[Collected data]
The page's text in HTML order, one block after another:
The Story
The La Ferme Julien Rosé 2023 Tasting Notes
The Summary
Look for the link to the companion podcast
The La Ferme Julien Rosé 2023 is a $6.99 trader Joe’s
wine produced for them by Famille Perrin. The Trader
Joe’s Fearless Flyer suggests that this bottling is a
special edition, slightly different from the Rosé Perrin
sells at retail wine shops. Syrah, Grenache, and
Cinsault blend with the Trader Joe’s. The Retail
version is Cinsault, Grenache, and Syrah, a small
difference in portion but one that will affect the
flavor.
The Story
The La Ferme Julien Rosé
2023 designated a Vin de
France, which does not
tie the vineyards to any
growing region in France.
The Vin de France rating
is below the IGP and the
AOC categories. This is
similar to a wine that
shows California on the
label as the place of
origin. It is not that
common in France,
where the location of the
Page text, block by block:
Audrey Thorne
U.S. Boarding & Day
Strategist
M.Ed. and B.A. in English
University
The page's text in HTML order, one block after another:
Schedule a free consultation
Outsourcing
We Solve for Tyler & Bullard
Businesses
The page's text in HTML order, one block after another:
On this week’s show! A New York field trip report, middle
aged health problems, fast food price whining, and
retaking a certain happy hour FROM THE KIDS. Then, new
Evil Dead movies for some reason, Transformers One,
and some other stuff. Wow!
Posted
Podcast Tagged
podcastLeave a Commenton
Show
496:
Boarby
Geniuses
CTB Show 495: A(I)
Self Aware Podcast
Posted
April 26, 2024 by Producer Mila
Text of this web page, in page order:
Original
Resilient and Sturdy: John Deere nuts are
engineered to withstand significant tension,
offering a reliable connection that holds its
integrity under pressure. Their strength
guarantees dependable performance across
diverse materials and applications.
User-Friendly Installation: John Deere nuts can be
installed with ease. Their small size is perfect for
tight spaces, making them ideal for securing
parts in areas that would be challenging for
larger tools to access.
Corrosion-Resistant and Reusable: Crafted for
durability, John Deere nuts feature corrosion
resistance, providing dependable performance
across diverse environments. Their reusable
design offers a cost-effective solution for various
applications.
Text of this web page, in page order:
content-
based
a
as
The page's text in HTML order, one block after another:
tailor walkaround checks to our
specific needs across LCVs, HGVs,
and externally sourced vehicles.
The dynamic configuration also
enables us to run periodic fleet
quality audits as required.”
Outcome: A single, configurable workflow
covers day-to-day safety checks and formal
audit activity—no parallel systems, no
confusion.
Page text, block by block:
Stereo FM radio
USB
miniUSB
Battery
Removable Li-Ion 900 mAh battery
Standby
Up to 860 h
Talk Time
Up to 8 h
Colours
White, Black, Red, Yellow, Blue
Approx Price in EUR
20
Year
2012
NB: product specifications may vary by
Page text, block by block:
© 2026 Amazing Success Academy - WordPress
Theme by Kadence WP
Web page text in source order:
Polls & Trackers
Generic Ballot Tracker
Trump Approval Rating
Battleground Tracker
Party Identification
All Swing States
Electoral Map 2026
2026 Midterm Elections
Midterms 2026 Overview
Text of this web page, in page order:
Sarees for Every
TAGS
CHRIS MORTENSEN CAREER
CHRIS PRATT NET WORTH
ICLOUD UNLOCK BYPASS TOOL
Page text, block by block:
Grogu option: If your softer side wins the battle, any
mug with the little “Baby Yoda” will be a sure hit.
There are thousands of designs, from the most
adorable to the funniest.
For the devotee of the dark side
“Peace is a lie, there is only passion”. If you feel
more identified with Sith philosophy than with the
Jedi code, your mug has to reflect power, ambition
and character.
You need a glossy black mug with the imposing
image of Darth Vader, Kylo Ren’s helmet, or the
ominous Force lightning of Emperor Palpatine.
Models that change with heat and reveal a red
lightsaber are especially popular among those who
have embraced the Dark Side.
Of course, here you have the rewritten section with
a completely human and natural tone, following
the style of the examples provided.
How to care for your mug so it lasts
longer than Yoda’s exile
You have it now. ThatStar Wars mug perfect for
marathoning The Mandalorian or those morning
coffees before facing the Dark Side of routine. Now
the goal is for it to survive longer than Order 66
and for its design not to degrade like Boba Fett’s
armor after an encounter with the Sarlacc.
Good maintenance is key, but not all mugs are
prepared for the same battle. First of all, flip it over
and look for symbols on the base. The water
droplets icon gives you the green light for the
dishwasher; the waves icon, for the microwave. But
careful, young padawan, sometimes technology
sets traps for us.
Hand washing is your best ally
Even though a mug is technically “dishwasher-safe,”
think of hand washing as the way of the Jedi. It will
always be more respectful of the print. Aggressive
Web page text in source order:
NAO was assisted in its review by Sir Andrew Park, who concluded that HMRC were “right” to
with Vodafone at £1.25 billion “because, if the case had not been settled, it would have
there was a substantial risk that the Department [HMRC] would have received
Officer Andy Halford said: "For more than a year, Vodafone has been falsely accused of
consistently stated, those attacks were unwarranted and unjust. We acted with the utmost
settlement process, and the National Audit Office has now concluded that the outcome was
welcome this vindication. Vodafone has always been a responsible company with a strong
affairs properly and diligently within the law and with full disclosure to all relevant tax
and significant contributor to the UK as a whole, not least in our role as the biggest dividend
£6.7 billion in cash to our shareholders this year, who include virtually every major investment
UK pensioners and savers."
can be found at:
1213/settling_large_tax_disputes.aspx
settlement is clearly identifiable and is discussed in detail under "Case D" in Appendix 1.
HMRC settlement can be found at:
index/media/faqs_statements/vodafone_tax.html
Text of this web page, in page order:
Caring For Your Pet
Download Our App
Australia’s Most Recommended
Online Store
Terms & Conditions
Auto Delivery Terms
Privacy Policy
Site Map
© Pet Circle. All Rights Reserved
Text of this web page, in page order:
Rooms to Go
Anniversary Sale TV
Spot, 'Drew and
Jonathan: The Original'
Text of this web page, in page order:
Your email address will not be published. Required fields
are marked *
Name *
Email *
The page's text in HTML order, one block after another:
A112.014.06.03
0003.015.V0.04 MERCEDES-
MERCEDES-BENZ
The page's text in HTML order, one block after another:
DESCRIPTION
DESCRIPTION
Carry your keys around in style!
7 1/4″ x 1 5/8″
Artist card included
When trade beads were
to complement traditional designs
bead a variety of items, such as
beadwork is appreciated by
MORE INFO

• TASK STATEMENT
Look above for the line holding "Theme by Kadence WP" and the line holding "think of hand". Retype both, and every line between them, word for word and nothing else.

• EXERCISE ANSWER
Theme by Kadence WP
Web page text in source order:
Polls & Trackers
Generic Ballot Tracker
Trump Approval Rating
Battleground Tracker
Party Identification
All Swing States
Electoral Map 2026
2026 Midterm Elections
Midterms 2026 Overview
Text of this web page, in page order:
Sarees for Every
TAGS
CHRIS MORTENSEN CAREER
CHRIS PRATT NET WORTH
ICLOUD UNLOCK BYPASS TOOL
Page text, block by block:
Grogu option: If your softer side wins the battle, any
mug with the little “Baby Yoda” will be a sure hit.
There are thousands of designs, from the most
adorable to the funniest.
For the devotee of the dark side
“Peace is a lie, there is only passion”. If you feel
more identified with Sith philosophy than with the
Jedi code, your mug has to reflect power, ambition
and character.
You need a glossy black mug with the imposing
image of Darth Vader, Kylo Ren’s helmet, or the
ominous Force lightning of Emperor Palpatine.
Models that change with heat and reveal a red
lightsaber are especially popular among those who
have embraced the Dark Side.
Of course, here you have the rewritten section with
a completely human and natural tone, following
the style of the examples provided.
How to care for your mug so it lasts
longer than Yoda’s exile
You have it now. ThatStar Wars mug perfect for
marathoning The Mandalorian or those morning
coffees before facing the Dark Side of routine. Now
the goal is for it to survive longer than Order 66
and for its design not to degrade like Boba Fett’s
armor after an encounter with the Sarlacc.
Good maintenance is key, but not all mugs are
prepared for the same battle. First of all, flip it over
and look for symbols on the base. The water
droplets icon gives you the green light for the
dishwasher; the waves icon, for the microwave. But
careful, young padawan, sometimes technology
sets traps for us.
Hand washing is your best ally
Even though a mug is technically “dishwasher-safe,”
think of hand washing as the way of the Jedi. It will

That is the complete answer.